Burks has claimed the records could show Winfield had at least two extramarital affairs and show a pattern of adulterous behavior.

A case management conference by phone is set for Aug. 1 between both parties and U.S. Magistrate Judge John M. Roper.

Claims dockets for February and March don’t show any entries for Gary Friedman, chosen to represent the city in the case by its insurance carrier, or for his employer, Jackson law firm Phelps Dunbar.

When reached Friday, Winfield said that cost is rolled into the city’s insurance costs and no city money will be used to pay Taylor.

“I can’t speak to insurance premiums, but we’ve already paid it,” he said.

Burks alleged in a suit filed in February against the city that she was subjected to a hostile work environment and retaliation because of a consensual sexual relationship with Winfield, 38. In April, Burks, 38, added Winfield individually as a defendant, and alleged job benefits were tied to giving in to unwelcome sexual advances. Winfield has denied the claims of sexual relations.

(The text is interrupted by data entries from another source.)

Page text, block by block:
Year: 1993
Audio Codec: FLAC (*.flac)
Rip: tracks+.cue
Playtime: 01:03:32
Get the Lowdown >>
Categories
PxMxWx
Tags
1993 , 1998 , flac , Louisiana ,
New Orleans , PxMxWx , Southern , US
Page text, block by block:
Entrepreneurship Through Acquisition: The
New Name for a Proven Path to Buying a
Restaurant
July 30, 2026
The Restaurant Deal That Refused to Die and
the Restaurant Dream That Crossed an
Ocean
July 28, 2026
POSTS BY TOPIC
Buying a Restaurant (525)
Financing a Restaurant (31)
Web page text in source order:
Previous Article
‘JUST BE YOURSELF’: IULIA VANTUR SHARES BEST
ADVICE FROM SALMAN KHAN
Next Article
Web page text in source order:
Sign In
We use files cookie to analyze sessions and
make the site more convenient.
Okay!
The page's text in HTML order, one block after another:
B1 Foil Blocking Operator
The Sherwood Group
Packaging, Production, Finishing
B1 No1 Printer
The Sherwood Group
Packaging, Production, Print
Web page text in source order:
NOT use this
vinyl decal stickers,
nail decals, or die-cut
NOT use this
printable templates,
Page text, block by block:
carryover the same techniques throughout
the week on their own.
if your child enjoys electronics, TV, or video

The city denied claims that Winfield became physically abusive after she tried to end the relationship and Burks’ claim that her position was eliminated because she did not initially accept $9,701.59 in back overtime pay. In a complaint to the Equal Employment Opportunity Commission four days after the board nixed her job, Burks said the back pay amounted to a bribe.

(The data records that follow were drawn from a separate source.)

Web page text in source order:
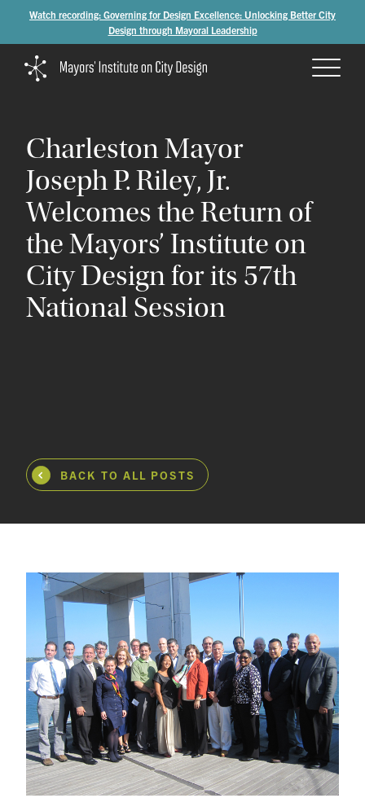
Watch recording: Governing for Design Excellence: Unlocking Better City
Design through Mayoral Leadership
CharlestonMayor
JosephP.Riley, Jr.
WelcomestheReturnof
theMayors’ Institute on
CityDesignforits 57th
NationalSession
BACK TO ALL POSTS
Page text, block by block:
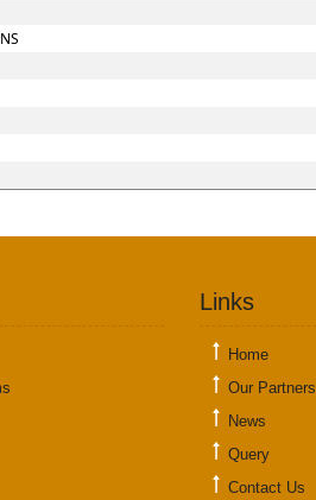
Links
Home
Our Partners
News
Query
Contact Us
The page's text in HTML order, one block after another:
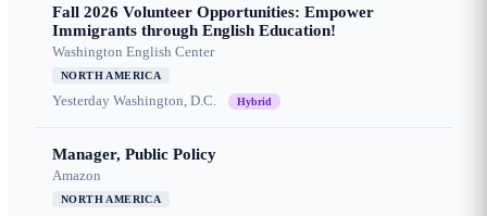
Fall 2026 Volunteer Opportunities: Empower
Immigrants through English Education!
Washington English Center
NORTH AMERICA
Yesterday Washington, D.C. Hybrid
Manager, Public Policy
Amazon
NORTH AMERICA
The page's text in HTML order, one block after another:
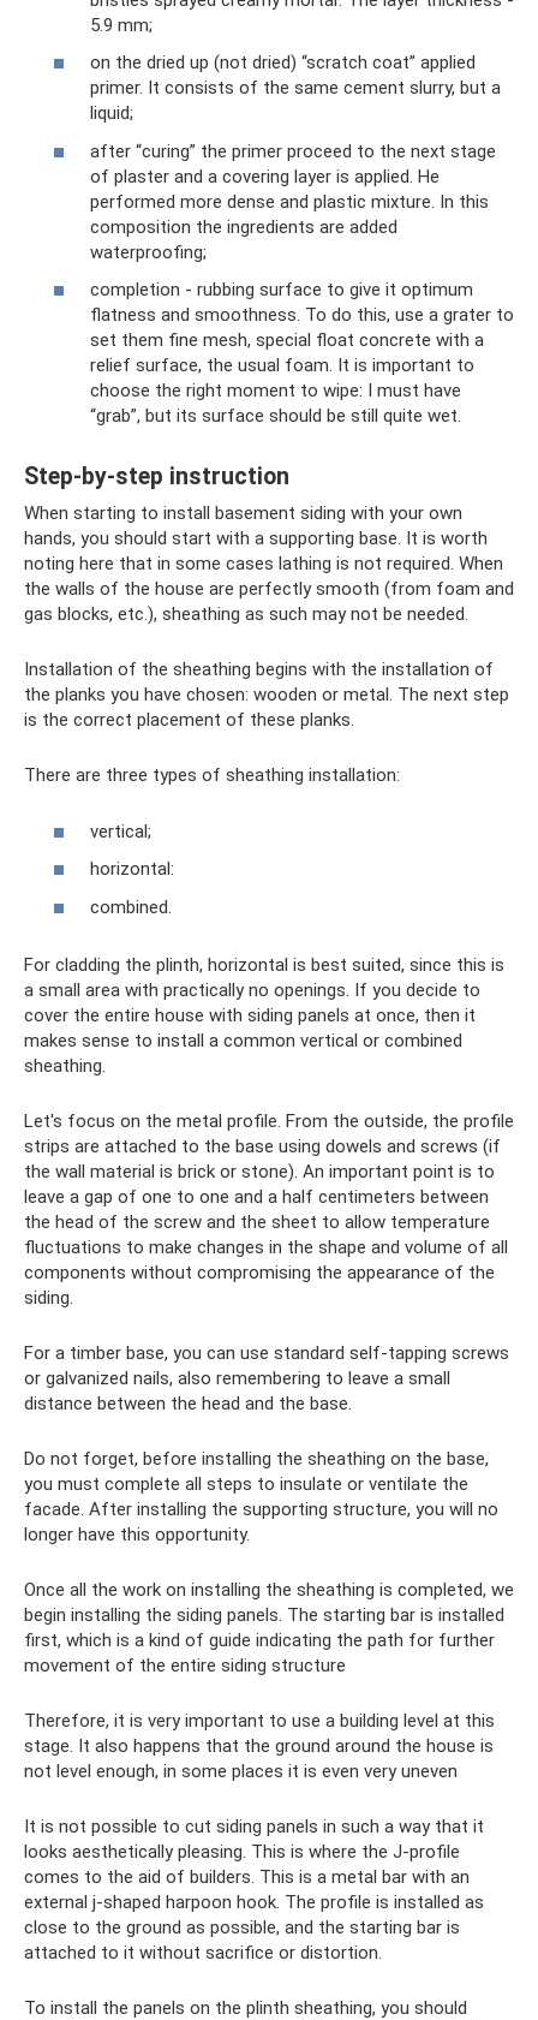
5.9 mm;
on the dried up (not dried) “scratch coat” applied
primer. It consists of the same cement slurry, but a
liquid;
after “curing” the primer proceed to the next stage
of plaster and a covering layer is applied. He
performed more dense and plastic mixture. In this
composition the ingredients are added
waterproofing;
completion - rubbing surface to give it optimum
flatness and smoothness. To do this, use a grater to
set them fine mesh, special float concrete with a
relief surface, the usual foam. It is important to
choose the right moment to wipe: I must have
“grab”, but its surface should be still quite wet.
Step-by-step instruction
When starting to install basement siding with your own
hands, you should start with a supporting base. It is worth
noting here that in some cases lathing is not required. When
the walls of the house are perfectly smooth (from foam and
gas blocks, etc.), sheathing as such may not be needed.
Installation of the sheathing begins with the installation of
the planks you have chosen: wooden or metal. The next step
is the correct placement of these planks.
There are three types of sheathing installation:
vertical;
horizontal:
combined.
For cladding the plinth, horizontal is best suited, since this is
a small area with practically no openings. If you decide to
cover the entire house with siding panels at once, then it
makes sense to install a common vertical or combined
sheathing.
Let's focus on the metal profile. From the outside, the profile
strips are attached to the base using dowels and screws (if
the wall material is brick or stone). An important point is to
leave a gap of one to one and a half centimeters between
the head of the screw and the sheet to allow temperature
fluctuations to make changes in the shape and volume of all
components without compromising the appearance of the
siding.
For a timber base, you can use standard self-tapping screws
or galvanized nails, also remembering to leave a small
distance between the head and the base.
Do not forget, before installing the sheathing on the base,
you must complete all steps to insulate or ventilate the
facade. After installing the supporting structure, you will no
longer have this opportunity.
Once all the work on installing the sheathing is completed, we
begin installing the siding panels. The starting bar is installed
first, which is a kind of guide indicating the path for further
movement of the entire siding structure
Therefore, it is very important to use a building level at this
stage. It also happens that the ground around the house is
not level enough, in some places it is even very uneven
It is not possible to cut siding panels in such a way that it
looks aesthetically pleasing. This is where the J-profile
comes to the aid of builders. This is a metal bar with an
external j-shaped harpoon hook. The profile is installed as
close to the ground as possible, and the starting bar is
attached to it without sacrifice or distortion.
To install the panels on the plinth sheathing, you should
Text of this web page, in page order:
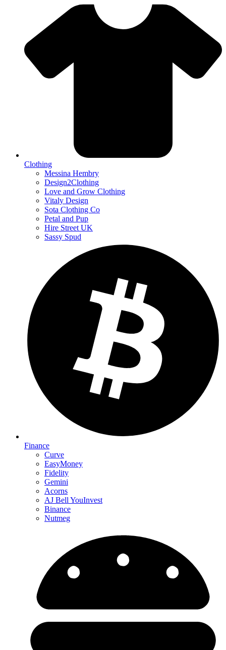
Clothing
Messina Hembry
Design2Clothing
Love and Grow Clothing
Vitaly Design
Sota Clothing Co
Petal and Pup
Hire Street UK
Sassy Spud
Finance
Curve
EasyMoney
Fidelity
Gemini
Acorns
AJ Bell YouInvest
Binance
Nutmeg
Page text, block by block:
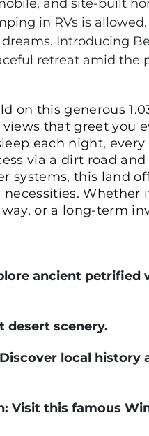
and site-built
in RVs is allowed.
Introducing
retreat amid the
on this generous
that greet you
each night,
via a dirt road
systems, this land
Whether
or a long-term
ancient petrified
desert scenery.
local history
Visit this famous
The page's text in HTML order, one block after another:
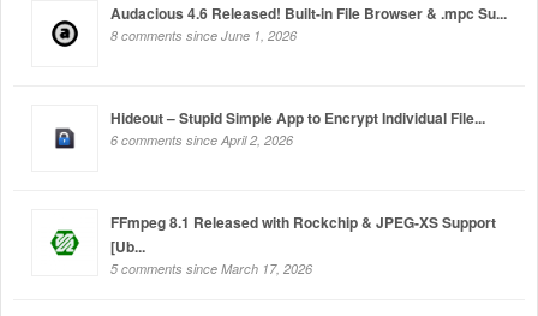
Audacious 4.6 Released! Built-in File Browser & .mpc Su...
8 comments since June 1, 2026
Hideout – Stupid Simple App to Encrypt Individual File...
6 comments since April 2, 2026
FFmpeg 8.1 Released with Rockchip & JPEG-XS Support
[Ub...
5 comments since March 17, 2026
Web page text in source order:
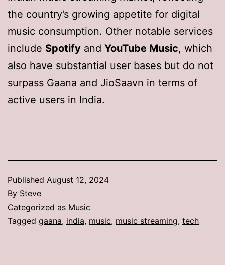
the country’s growing appetite for digital
music consumption. Other notable services
include Spotify and YouTube Music, which
also have substantial user bases but do not
surpass Gaana and JioSaavn in terms of
active users in India.
Published August 12, 2024
By Steve
Categorized as Music
Tagged gaana, india, music, music streaming, tech
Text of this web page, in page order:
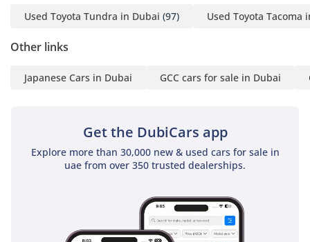
Used Toyota Tundra in Dubai (97) Used Toyota Tacoma
Other links
Japanese Cars in Dubai GCC cars for sale in Dubai
Get the DubiCars app
Explore more than 30,000 new & used cars for sale in
uae from over 350 trusted dealerships.
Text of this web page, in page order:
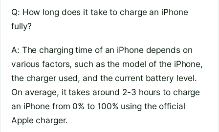
Q: How long does it take to charge an iPhone
fully?
A: The charging time of an iPhone depends on
various factors, such as the model of the iPhone,
the charger used, and the current battery level.
On average, it takes around 2-3 hours to charge
an iPhone from 0% to 100% using the official
Apple charger.
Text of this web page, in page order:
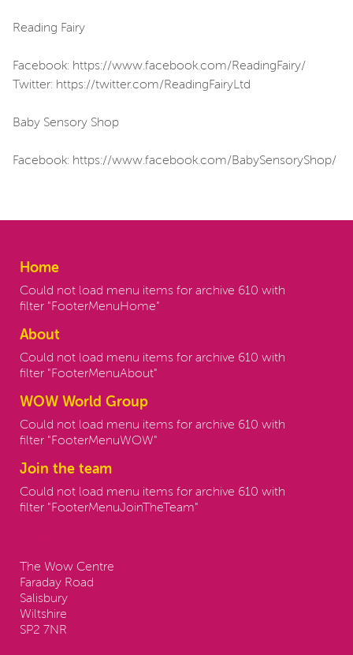
Reading Fairy
Facebook: https://www.facebook.com/ReadingFairy/
Twitter: https://twitter.com/ReadingFairyLtd
Baby Sensory Shop
Facebook: https://www.facebook.com/BabySensoryShop/
Home
Could not load menu items for archive 610 with
filter "FooterMenuHome"
About
Could not load menu items for archive 610 with
filter "FooterMenuAbout"
WOW World Group
Could not load menu items for archive 610 with
filter "FooterMenuWOW"
Join the team
Could not load menu items for archive 610 with
filter "FooterMenuJoinTheTeam"
The Wow Centre
Faraday Road
Salisbury
Wiltshire
SP2 7NR
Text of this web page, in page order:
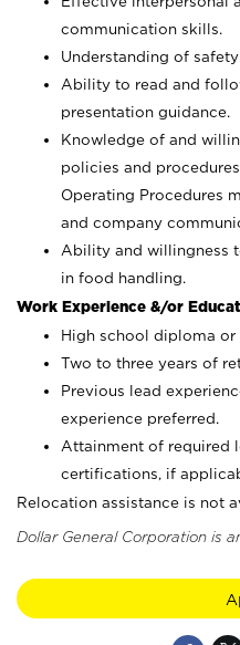
communication skills.
Understanding of
Ability to read and
presentation guidance.
Knowledge of and
policies and
Operating Procedures
and company
Ability and willingness
in food handling.
Work Experience &/or
High school diploma or
Two to three years of
Previous lead
experience preferred.
Attainment of required
certifications, if
Relocation assistance is not
Dollar General Corporation is

Amended defenses this week from the city and Winfield denied nearly all of the details of her job ending and the alleged relationship, in disagreement only on her current address. The city said it had insufficient information to admit Burks was an adult female citizen of Warren County who lives at 717 Clay St. Burks, a Lake Providence native, had rented a room at the address which also houses Adolph Rose Antiques, until about mid-2011. A Facebook page had listed Southlake, Texas, as her home at the time the suit was filed.

Subpoenas issued in February to AT&T and C Spire Wireless, formerly Cellular South, had compelled the two companies to turn over call and text data from 2009 to 2011, with no time frame specified. The court’s order put in the time element, which covers a period two days before Winfield was inaugurated publicly to the day Burks’ $72,000-a-year position was eliminated by the Board of Mayor and Aldermen.

Burks was hired as Winfield’s chief of staff on July 24, 2009, when she was hired on a 2-1 vote on the city board, with South Ward Alderman Sid Beauman dissenting. Beauman and North Ward Alderman Michael Mayfield formed a 2-0 majority that nixed the chief of staff position in 2011, with Winfield abstaining.